*** EXERCISE DATA ***

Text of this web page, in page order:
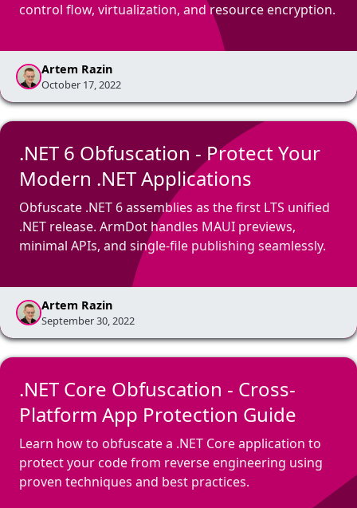
control flow, virtualization, and resource encryption.
Artem Razin
October 17, 2022
.NET 6 Obfuscation - Protect Your
Modern .NET Applications
Obfuscate .NET 6 assemblies as the first LTS unified
.NET release. ArmDot handles MAUI previews,
minimal APIs, and single-file publishing seamlessly.
Artem Razin
September 30, 2022
.NET Core Obfuscation - Cross-
Platform App Protection Guide
Learn how to obfuscate a .NET Core application to
protect your code from reverse engineering using
proven techniques and best practices.
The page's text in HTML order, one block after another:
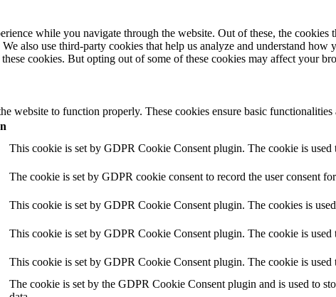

***

WHAT IS REQUIRED: The preceding entries are to be written out again exactly, with the pictures removed.

OUTPUT FOR THIS TASK:
Text of this web page, in page order:
control flow, virtualization, and resource encryption.
Artem Razin
October 17, 2022
.NET 6 Obfuscation - Protect Your
Modern .NET Applications
Obfuscate .NET 6 assemblies as the first LTS unified
.NET release. ArmDot handles MAUI previews,
minimal APIs, and single-file publishing seamlessly.
Artem Razin
September 30, 2022
.NET Core Obfuscation - Cross-
Platform App Protection Guide
Learn how to obfuscate a .NET Core application to
protect your code from reverse engineering using
proven techniques and best practices.
The page's text in HTML order, one block after another:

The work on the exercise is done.